Coca recibe al viajero con ladrillo y pino, como un soldado que ha aprendido a aguantarse el frío sin quejarse. El castillo asoma sus fauces mudéjares y en las juntas de sus torres parece que aún chisporrotea la cal. Aquí nació Teodosio, emperador de un mundo que ya olía a desbandada. Dicen “Cauca” y uno oye el latín como una herradura sobre piedra. El aire trae resina y campanas, y bajo ese aire caminan sombras de otros tiempos que son más educadas que muchos vivos.
Siguen al visitante vacceos aguerridos y caballeros medievales, hierro cansado y capa corta, revisando almenas como quien lee un parte de guerra atrasado. Señalan los fosos, miden distancias, y no preguntan precio: aquí la supervivencia era una ciencia exacta. Les siguen mudéjares con manos de arcilla, orgullosos del dibujo secreto que dejaron en el ladrillo: rombos, lacerías, dientes de sierra que sujetan la luz. Hablan bajo, con ese castellano que aprendieron sin olvidar el árabe, y cada arco es una firma.
Al doblar una esquina se suman mozárabes de barba gris, gente reposada, cristianos de patios morunos, que conocen la paciencia del exilio. Pasean el perímetro de la antigua muralla, señalan huertos, corrales, el trazado que aún conserva la geometría del miedo. No hay nostalgia blandengue; lo que flota es una seriedad antigua, el conocimiento de que todo se gana trabajando y todo se pierde un día.

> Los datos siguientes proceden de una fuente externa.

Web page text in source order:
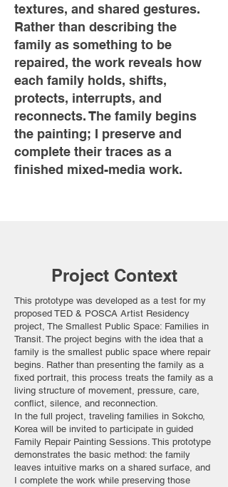
textures, and shared gestures.
Rather than describing the
family as something to be
repaired, the work reveals how
each family holds, shifts,
protects, interrupts, and
reconnects. The family begins
the painting; I preserve and
complete their traces as a
finished mixed-media work.
Project Context
This prototype was developed as a test for my
proposed TED & POSCA Artist Residency
project, The Smallest Public Space: Families in
Transit. The project begins with the idea that a
family is the smallest public space where repair
begins. Rather than presenting the family as a
fixed portrait, this process treats the family as a
living structure of movement, pressure, care,
conflict, silence, and reconnection.
In the full project, traveling families in Sokcho,
Korea will be invited to participate in guided
Family Repair Painting Sessions. This prototype
demonstrates the basic method: the family
leaves intuitive marks on a shared surface, and
I complete the work while preserving those
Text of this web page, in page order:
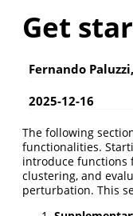
Get
Fernando
2025-12-16
The following
functionalities.
introduce functions
clustering, and
perturbation. This
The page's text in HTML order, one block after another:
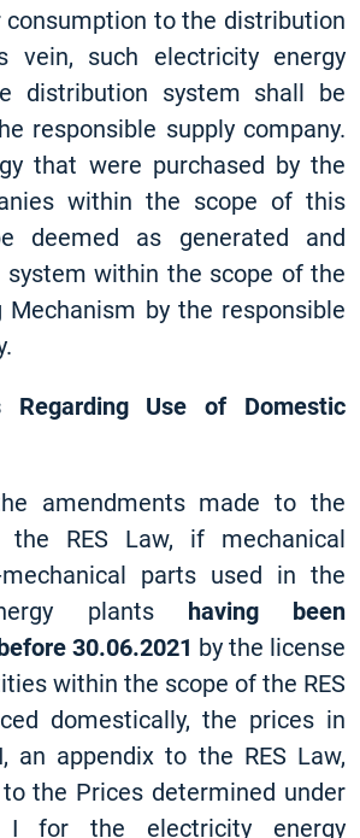
consumption to the distribution
vein, such electricity energy
distribution system shall be
responsible supply company.
that were purchased by the
within the scope of this
deemed as generated and
within the scope of the
Mechanism by the responsible
Regarding Use of Domestic
amendments made to the
RES Law, if mechanical
parts used in the
plants having been
30.06.2021 by the license
within the scope of the RES
domestically, the prices in
an appendix to the RES Law,
the Prices determined under
I for the electricity energy
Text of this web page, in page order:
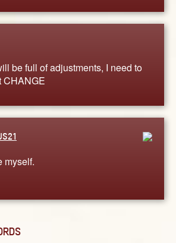
be full of adjustments, I need to
CHANGE
myself.
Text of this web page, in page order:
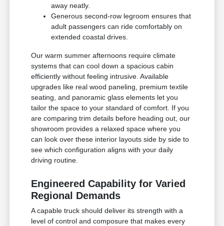
away neatly.
Generous second-row legroom ensures that
adult passengers can ride comfortably on
extended coastal drives.
Our warm summer afternoons require climate
systems that can cool down a spacious cabin
efficiently without feeling intrusive. Available
upgrades like real wood paneling, premium textile
seating, and panoramic glass elements let you
tailor the space to your standard of comfort. If you
are comparing trim details before heading out, our
showroom provides a relaxed space where you
can look over these interior layouts side by side to
see which configuration aligns with your daily
driving routine.
Engineered Capability for Varied
Regional Demands
A capable truck should deliver its strength with a
level of control and composure that makes every
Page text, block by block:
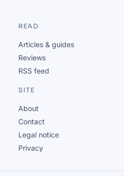
READ
Articles & guides
Reviews
RSS feed
SITE
About
Contact
Legal notice
Privacy
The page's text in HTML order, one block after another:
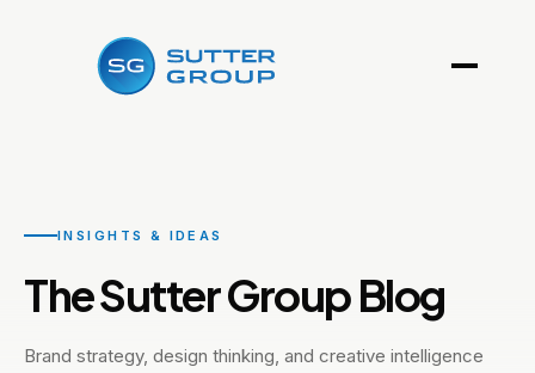
INSIGHTS & IDEAS
The Sutter Group Blog
Brand strategy, design thinking, and creative intelligence
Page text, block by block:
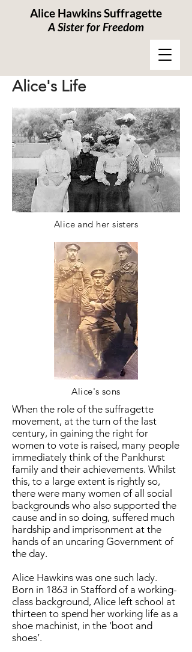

Al caer la tarde, Coca se queda sola con sus pinos y el viajero deja a sus acompañantes en la puerta del castillo, junto a los berracos íberos, cada cual a su siglo. Teodosio mira hacia Roma; los caballeros, al horizonte; los mudéjares, al barro; los mozárabes, a la frontera. Y uno, que sólo pasaba, entiende que aquí la historia no es un museo: es una calle que aún sabe guardar silencio.